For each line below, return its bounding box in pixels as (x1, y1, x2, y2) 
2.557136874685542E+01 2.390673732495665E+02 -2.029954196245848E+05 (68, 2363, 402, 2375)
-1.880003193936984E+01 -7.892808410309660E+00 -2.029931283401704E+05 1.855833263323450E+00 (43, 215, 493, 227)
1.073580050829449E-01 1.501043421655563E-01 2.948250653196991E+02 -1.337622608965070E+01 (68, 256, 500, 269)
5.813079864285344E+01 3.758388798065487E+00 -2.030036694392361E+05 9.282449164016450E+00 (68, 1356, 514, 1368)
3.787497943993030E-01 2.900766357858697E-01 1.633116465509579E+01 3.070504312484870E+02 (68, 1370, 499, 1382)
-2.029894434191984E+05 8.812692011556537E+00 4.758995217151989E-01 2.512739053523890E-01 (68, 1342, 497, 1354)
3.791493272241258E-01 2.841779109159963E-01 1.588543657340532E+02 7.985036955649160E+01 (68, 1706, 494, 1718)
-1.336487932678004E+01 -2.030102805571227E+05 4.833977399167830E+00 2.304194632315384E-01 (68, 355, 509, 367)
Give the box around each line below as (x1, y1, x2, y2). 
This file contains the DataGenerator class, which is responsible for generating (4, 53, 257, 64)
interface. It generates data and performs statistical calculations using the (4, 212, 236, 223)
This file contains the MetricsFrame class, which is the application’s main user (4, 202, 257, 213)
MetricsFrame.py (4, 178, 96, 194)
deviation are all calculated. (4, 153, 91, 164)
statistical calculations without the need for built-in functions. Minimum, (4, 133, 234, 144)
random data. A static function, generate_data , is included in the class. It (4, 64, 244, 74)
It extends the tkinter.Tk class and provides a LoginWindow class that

# ASSIGNMENT
Each line in the listing either holds the word "calculations" or does not. Report how many do, as a bare number.

# RESULT FOR THIS TASK
2